I'd love to know how kids with access to the Network actually use it - because I'm sure if I had it when was a kid I'd have never watched anything else, and would be trying to keep track of anything and everything.

But then, I know a kid who started wrestling training at 16, and he just knew nothing outside of present day WWE. He was utterly obsessed with WWE, his goal in life was to become a wrestler - he's working in the US now - but he hadn't watched anything outside of WWE, hadn't even watched WWE shows from before the time he got into it, so had seen nothing of the Attitude Era or earlier.

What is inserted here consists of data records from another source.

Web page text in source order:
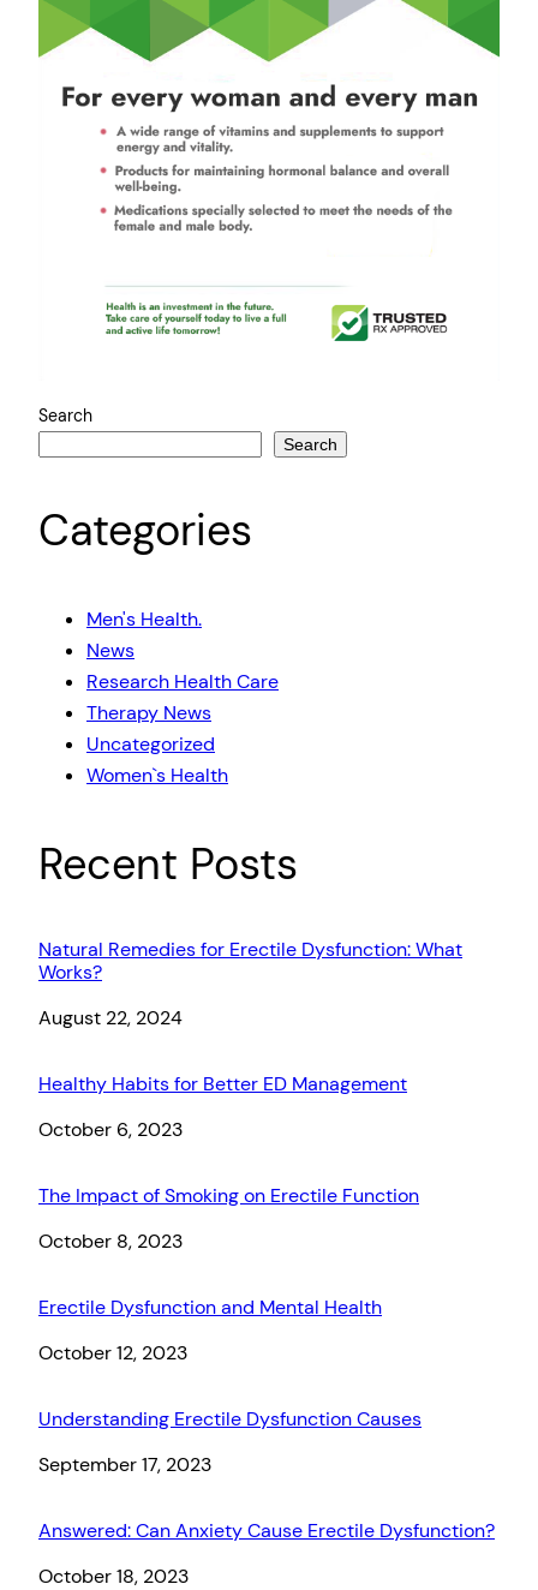
Search
Search
Categories
Men's Health.
News
Research Health Care
Therapy News
Uncategorized
Women`s Health
Recent Posts
Natural Remedies for Erectile Dysfunction: What
Works?
Date
August 22, 2024
Healthy Habits for Better ED Management
Date
October 6, 2023
The Impact of Smoking on Erectile Function
Date
October 8, 2023
Erectile Dysfunction and Mental Health
Date
October 12, 2023
Understanding Erectile Dysfunction Causes
Date
September 17, 2023
Answered: Can Anxiety Cause Erectile Dysfunction?
Date
October 18, 2023

I couldn't get my head around how a kid who had his heart set on being a wrestler, who was obsessed with wrestling, had only watched the bare minimum available to them. When I was his age, and younger, I was ordering tapes, I was spending the paycheque from my Saturday job on whatever videos HMV got in their tiny wrestling section, buying all the magazines, using my limited internet time to spend an hour downloading a grainy 30 second clip of an FMW match, just doing everything I could to see more wrestling, and find out more about wrestling. That he had stuff like the Network, or even just YouTube, available to him, yet didn't know about anything that wasn't happening on RAW or Smackdown seemed mad to me.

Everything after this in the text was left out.